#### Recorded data
:::::

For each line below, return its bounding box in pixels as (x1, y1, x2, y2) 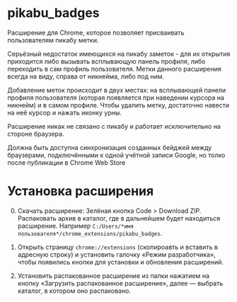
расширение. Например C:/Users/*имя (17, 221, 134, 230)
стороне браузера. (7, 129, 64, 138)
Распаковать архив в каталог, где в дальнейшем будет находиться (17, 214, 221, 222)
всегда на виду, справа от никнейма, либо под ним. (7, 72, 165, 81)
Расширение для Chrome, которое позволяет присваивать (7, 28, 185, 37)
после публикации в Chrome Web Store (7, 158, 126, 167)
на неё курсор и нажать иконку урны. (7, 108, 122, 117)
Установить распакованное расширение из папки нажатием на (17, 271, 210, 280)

:::::

#### WHAT IS BEING ASKED
Beginning at the line where "стороне браузера. (7, 129, 64, 138)" appears, extract each line through the end of the data above; keep them exact and include nothing else.

#### TASK ANSWER
стороне браузера. (7, 129, 64, 138)
Распаковать архив в каталог, где в дальнейшем будет находиться (17, 214, 221, 222)
всегда на виду, справа от никнейма, либо под ним. (7, 72, 165, 81)
Расширение для Chrome, которое позволяет присваивать (7, 28, 185, 37)
после публикации в Chrome Web Store (7, 158, 126, 167)
на неё курсор и нажать иконку урны. (7, 108, 122, 117)
Установить распакованное расширение из папки нажатием на (17, 271, 210, 280)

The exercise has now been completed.